(Records excerpted from a collection)
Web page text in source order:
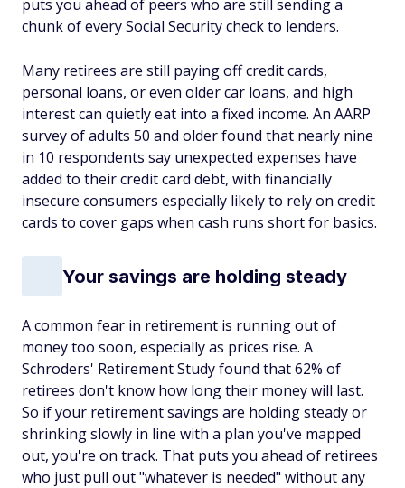
puts you ahead of peers who are still sending a
chunk of every Social Security check to lenders.
Many retirees are still paying off credit cards,
personal loans, or even older car loans, and high
interest can quietly eat into a fixed income. An AARP
survey of adults 50 and older found that nearly nine
in 10 respondents say unexpected expenses have
added to their credit card debt, with financially
insecure consumers especially likely to rely on credit
cards to cover gaps when cash runs short for basics.
Your savings are holding steady
A common fear in retirement is running out of
money too soon, especially as prices rise. A
Schroders' Retirement Study found that 62% of
retirees don't know how long their money will last.
So if your retirement savings are holding steady or
shrinking slowly in line with a plan you've mapped
out, you're on track. That puts you ahead of retirees
who just pull out "whatever is needed" without any
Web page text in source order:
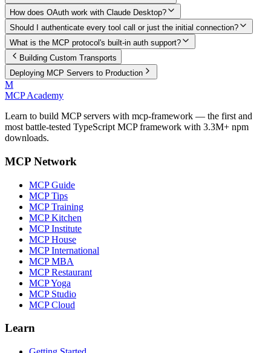
How does OAuth work with Claude Desktop?
Should I authenticate every tool call or just the initial connection?
What is the MCP protocol's built-in auth support?
Building Custom Transports
Deploying MCP Servers to Production
M
MCP Academy
Learn to build MCP servers with mcp-framework — the first and
most battle-tested TypeScript MCP framework with 3.3M+ npm
downloads.
MCP Network
MCP Guide
MCP Tips
MCP Training
MCP Kitchen
MCP Institute
MCP House
MCP International
MCP MBA
MCP Restaurant
MCP Yoga
MCP Studio
MCP Cloud
Learn
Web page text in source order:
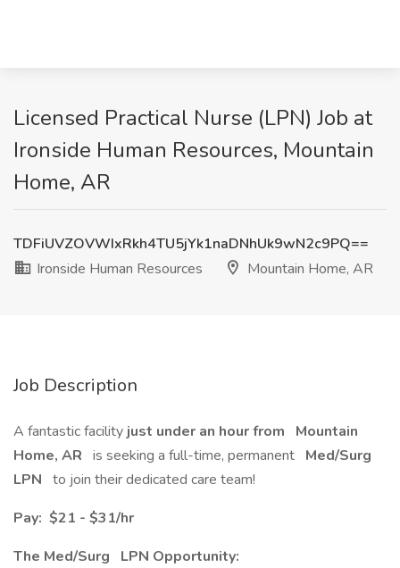
Licensed Practical Nurse (LPN) Job at
Ironside Human Resources, Mountain
Home, AR
TDFiUVZOVWIxRkh4TU5jYk1naDNhUk9wN2c9PQ==
Ironside Human Resources
Mountain Home, AR
Job Description
A fantastic facility just under an hourfrom
Mountain
Home, AR is seeking a full-time, permanent Med/Surg
LPN to join their dedicated care team!
Pay: $21 - $31/hr
The Med/Surg
LPN Opportunity:
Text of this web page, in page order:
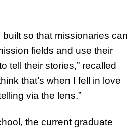
so that missionaries can
fields and use their
tell their stories,” recalled
that’s when I fell in love
via the lens.”
the current graduate
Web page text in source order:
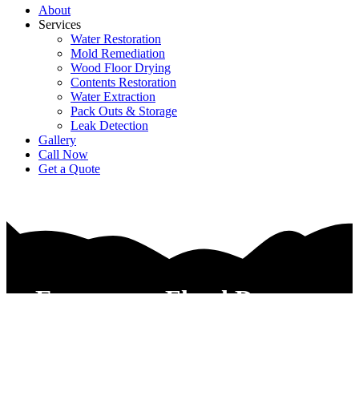
About
Services
Water Restoration
Mold Remediation
Wood Floor Drying
Contents Restoration
Water Extraction
Pack Outs & Storage
Leak Detection
Gallery
Call Now
Get a Quote
Emergency Flood Damage

Exercise:
Start at the top of the entries and repeat each line exactly, ending at the line that contains "personal loans, or". Pictures are not part of the copy.

Answer space:
Web page text in source order:
puts you ahead of peers who are still sending a
chunk of every Social Security check to lenders.
Many retirees are still paying off credit cards,
personal loans, or even older car loans, and high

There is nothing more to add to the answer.